■ **Problem details**: Report, as a single number, how many lines of the records contain the word "metal".

● ● ● ●

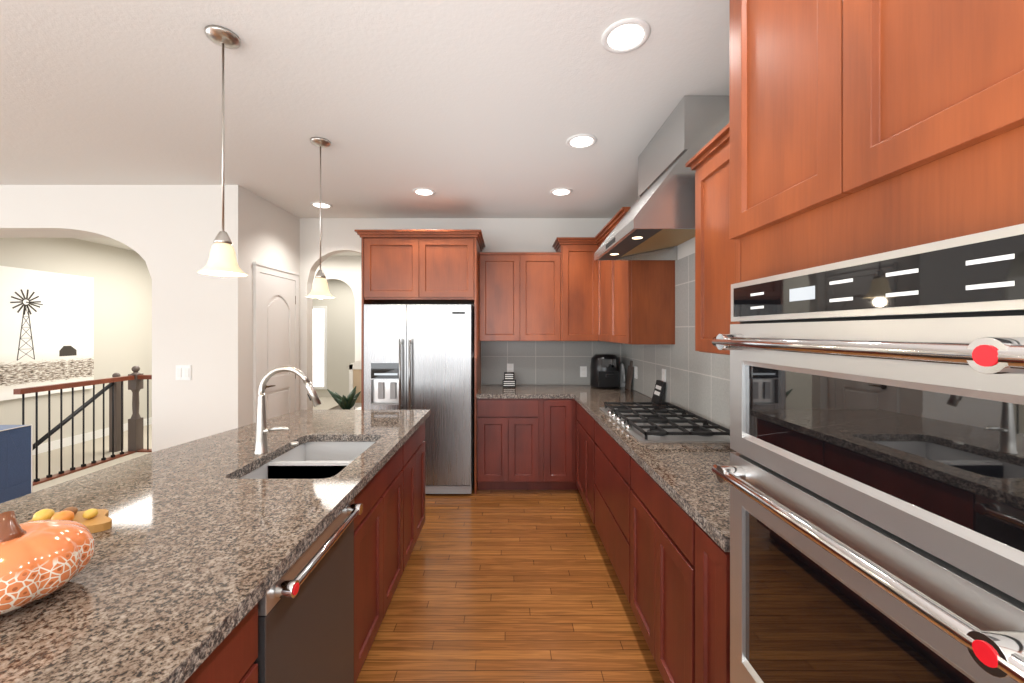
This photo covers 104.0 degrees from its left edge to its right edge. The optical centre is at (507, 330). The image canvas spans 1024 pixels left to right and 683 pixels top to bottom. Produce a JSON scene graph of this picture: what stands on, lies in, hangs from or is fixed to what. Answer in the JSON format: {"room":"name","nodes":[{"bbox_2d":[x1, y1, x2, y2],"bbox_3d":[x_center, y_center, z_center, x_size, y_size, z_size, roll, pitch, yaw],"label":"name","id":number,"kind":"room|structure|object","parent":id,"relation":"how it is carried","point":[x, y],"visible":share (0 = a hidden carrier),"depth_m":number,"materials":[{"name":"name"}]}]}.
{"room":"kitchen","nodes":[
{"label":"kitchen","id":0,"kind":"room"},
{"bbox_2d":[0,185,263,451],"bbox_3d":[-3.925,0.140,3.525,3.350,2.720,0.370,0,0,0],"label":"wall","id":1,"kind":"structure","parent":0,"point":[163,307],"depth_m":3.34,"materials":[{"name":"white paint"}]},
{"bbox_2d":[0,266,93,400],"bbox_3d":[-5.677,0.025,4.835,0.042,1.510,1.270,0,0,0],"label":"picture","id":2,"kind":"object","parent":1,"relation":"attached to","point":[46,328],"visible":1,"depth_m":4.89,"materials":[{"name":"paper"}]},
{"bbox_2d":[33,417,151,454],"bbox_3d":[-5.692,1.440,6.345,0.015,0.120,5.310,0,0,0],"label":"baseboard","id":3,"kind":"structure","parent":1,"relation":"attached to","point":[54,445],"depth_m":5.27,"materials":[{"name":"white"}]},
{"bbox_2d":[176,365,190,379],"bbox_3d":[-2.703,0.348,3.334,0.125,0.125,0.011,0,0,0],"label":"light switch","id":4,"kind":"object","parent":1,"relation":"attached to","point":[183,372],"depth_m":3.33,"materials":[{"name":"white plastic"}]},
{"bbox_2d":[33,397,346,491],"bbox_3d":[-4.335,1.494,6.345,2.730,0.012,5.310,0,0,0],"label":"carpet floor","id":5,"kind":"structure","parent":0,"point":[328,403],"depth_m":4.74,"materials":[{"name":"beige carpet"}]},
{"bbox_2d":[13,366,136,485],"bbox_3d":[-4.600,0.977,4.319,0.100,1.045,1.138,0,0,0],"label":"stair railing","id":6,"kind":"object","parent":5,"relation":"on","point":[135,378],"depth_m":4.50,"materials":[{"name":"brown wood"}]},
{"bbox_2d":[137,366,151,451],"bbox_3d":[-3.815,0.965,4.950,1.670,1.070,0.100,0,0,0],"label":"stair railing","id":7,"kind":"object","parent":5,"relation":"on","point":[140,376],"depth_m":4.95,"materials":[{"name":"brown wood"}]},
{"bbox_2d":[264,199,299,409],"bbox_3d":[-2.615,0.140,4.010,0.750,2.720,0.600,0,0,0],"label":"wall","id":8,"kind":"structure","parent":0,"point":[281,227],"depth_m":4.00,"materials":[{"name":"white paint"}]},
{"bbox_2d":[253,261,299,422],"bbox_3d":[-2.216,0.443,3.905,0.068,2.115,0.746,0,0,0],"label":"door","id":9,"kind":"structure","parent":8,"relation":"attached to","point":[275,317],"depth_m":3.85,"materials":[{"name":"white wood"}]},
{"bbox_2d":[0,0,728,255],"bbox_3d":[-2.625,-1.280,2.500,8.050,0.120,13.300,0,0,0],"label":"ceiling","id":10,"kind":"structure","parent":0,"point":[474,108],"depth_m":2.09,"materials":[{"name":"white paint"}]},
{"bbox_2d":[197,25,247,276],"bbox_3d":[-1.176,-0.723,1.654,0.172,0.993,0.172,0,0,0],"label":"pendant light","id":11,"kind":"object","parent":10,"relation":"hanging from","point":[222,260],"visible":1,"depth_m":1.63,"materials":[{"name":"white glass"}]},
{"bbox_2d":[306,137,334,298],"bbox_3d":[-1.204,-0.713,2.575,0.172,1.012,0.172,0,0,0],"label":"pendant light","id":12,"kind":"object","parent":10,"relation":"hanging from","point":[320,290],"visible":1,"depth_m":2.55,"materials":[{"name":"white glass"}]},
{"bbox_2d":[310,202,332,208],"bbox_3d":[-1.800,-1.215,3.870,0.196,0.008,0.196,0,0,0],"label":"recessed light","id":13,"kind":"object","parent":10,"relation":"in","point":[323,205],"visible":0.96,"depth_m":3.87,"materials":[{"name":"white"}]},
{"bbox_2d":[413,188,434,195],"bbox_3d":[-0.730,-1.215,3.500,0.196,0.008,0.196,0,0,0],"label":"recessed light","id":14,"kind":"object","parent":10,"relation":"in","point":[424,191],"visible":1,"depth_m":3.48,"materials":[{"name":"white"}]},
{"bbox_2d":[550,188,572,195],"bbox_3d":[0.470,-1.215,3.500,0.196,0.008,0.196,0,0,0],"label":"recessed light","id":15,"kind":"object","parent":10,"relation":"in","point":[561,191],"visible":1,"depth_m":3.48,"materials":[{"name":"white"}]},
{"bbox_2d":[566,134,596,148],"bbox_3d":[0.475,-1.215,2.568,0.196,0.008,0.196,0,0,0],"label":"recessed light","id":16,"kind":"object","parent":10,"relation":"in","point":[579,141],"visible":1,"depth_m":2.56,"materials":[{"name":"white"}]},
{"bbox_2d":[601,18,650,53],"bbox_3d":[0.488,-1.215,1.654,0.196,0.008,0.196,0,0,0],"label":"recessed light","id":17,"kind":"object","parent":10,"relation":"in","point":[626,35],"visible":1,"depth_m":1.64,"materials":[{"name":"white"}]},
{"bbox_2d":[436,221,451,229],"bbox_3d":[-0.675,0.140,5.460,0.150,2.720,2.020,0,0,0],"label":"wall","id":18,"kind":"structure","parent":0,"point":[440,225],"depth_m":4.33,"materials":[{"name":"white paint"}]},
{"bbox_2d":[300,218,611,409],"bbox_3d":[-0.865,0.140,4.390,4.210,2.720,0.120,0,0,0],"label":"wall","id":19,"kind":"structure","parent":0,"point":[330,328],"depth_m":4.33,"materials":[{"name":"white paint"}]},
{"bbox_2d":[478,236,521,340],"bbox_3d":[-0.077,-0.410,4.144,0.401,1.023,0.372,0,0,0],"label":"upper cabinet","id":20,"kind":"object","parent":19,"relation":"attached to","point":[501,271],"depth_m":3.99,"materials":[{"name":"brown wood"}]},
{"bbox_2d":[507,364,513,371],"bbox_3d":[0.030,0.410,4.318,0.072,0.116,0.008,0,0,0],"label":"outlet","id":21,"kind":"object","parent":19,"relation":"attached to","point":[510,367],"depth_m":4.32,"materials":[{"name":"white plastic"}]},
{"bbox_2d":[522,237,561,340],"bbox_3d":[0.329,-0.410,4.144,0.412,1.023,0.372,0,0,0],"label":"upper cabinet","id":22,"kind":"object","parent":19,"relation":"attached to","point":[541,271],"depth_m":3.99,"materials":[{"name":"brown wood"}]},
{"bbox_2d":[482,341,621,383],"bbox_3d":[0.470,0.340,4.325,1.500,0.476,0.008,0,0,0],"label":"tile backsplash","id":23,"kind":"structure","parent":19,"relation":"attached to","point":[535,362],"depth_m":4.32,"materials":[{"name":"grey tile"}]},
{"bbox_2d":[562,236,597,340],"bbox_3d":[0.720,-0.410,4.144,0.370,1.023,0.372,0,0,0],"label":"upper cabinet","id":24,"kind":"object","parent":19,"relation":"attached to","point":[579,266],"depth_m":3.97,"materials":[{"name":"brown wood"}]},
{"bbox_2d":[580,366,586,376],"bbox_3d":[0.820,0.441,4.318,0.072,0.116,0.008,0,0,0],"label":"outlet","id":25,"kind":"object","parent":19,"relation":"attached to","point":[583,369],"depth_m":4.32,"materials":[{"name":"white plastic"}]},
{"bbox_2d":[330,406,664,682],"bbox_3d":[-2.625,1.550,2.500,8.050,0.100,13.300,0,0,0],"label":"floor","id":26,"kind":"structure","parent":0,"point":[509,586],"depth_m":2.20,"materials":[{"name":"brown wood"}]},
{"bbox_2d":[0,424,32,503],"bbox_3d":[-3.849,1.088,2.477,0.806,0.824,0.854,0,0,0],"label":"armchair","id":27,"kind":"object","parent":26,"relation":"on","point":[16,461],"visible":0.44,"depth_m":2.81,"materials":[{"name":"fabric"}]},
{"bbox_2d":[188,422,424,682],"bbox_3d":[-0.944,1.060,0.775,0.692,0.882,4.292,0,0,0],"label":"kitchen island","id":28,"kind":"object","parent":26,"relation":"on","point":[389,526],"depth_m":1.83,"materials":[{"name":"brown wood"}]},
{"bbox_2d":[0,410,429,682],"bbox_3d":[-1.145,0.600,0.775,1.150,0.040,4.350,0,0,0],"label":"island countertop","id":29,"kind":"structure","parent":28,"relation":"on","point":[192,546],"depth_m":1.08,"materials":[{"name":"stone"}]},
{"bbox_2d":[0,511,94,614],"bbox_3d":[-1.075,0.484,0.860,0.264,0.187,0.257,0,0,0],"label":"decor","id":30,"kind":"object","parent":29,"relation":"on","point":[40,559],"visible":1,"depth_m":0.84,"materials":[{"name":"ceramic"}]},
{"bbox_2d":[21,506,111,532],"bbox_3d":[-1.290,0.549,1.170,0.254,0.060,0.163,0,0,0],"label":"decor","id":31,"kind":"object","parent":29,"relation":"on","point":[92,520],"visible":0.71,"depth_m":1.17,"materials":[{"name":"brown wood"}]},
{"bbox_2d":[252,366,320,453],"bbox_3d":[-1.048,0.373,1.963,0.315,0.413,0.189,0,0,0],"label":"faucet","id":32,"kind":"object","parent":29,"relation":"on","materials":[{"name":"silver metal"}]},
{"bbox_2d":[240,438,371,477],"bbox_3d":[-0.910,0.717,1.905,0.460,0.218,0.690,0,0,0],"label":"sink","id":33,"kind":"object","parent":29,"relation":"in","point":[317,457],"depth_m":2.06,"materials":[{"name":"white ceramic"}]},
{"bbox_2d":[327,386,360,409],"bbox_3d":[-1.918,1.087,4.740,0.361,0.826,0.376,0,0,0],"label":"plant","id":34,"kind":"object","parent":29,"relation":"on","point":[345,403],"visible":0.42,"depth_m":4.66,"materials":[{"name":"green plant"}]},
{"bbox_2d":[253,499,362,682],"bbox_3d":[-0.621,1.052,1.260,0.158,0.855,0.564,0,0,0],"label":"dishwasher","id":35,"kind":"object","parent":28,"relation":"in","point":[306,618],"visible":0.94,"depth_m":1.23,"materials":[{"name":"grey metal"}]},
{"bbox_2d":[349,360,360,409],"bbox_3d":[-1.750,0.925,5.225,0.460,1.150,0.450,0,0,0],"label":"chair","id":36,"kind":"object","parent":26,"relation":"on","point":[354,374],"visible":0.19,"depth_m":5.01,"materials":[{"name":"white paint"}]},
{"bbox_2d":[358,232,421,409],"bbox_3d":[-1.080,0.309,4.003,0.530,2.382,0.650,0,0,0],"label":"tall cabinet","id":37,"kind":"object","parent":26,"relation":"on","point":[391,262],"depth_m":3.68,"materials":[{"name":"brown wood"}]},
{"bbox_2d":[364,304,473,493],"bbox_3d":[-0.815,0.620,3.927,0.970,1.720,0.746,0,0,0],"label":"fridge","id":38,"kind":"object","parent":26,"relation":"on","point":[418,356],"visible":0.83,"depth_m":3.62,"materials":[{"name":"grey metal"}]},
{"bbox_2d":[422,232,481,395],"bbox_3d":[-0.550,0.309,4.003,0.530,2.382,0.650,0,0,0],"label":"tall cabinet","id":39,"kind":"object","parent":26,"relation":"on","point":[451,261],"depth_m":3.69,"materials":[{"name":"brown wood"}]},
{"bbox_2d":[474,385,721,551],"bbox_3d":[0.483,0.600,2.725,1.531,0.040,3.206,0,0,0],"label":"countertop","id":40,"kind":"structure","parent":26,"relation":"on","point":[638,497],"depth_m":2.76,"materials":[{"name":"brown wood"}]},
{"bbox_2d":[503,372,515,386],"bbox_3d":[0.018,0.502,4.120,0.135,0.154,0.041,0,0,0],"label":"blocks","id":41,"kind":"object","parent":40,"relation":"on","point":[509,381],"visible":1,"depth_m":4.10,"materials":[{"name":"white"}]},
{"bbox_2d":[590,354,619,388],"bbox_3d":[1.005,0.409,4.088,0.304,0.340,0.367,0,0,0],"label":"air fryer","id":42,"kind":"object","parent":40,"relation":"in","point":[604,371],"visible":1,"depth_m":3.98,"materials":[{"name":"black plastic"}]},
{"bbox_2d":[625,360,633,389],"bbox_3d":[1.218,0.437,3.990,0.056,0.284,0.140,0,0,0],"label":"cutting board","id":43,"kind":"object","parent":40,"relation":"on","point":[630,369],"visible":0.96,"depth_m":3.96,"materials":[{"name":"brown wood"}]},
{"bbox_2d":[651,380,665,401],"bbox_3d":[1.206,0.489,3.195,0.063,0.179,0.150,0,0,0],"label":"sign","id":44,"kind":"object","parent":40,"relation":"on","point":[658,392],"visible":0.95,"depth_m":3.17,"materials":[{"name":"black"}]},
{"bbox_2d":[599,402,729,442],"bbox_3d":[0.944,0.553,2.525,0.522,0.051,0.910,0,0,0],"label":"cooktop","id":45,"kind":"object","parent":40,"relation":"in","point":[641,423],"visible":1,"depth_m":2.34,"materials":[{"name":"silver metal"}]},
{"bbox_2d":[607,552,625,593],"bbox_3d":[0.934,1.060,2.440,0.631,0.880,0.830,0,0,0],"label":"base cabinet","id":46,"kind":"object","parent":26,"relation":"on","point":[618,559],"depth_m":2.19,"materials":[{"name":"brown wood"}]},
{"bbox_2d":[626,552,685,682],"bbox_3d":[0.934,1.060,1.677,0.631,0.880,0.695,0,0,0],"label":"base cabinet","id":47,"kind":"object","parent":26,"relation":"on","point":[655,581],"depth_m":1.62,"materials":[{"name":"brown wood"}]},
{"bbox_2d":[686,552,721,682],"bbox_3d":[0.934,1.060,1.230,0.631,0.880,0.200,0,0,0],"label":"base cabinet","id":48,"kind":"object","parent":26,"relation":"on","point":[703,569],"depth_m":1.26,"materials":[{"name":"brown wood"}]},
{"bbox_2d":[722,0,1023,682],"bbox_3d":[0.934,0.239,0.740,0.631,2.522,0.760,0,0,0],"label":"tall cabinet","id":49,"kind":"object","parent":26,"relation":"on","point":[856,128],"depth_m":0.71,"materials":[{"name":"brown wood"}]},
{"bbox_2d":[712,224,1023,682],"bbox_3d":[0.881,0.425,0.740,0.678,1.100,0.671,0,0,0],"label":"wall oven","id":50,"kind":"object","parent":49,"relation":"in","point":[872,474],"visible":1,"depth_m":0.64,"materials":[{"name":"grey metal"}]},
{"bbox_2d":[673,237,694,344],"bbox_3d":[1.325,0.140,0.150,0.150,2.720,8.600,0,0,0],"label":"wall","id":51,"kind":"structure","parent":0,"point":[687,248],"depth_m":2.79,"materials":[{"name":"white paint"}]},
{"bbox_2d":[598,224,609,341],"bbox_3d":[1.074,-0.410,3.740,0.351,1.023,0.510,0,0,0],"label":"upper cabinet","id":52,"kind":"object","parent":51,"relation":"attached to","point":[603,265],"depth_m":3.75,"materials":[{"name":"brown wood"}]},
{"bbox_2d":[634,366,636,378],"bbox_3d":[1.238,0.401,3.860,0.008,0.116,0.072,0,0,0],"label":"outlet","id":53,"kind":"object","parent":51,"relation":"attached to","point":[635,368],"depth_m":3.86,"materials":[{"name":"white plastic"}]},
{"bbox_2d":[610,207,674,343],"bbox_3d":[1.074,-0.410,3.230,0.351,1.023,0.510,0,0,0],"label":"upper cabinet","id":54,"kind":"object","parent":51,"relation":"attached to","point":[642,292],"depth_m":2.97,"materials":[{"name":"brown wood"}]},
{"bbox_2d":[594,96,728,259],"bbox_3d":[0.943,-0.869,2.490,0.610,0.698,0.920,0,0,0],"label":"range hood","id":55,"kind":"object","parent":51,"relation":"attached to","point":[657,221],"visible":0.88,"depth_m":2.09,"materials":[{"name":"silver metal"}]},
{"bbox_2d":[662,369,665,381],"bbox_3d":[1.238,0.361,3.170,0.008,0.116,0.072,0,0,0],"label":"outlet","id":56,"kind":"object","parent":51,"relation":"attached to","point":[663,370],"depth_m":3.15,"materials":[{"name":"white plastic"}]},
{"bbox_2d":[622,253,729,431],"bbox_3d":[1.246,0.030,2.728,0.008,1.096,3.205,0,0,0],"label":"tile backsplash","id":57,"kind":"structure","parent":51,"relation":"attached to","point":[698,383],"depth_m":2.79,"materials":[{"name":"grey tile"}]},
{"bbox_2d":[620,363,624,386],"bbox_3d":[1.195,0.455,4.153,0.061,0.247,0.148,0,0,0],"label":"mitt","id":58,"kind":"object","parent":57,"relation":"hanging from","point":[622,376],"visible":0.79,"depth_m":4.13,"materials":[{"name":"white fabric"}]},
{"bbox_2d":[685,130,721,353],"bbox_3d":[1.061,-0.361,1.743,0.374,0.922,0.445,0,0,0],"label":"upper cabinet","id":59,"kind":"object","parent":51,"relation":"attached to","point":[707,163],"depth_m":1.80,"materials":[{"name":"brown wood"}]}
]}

● ● ● ●

■ **The answer**: 6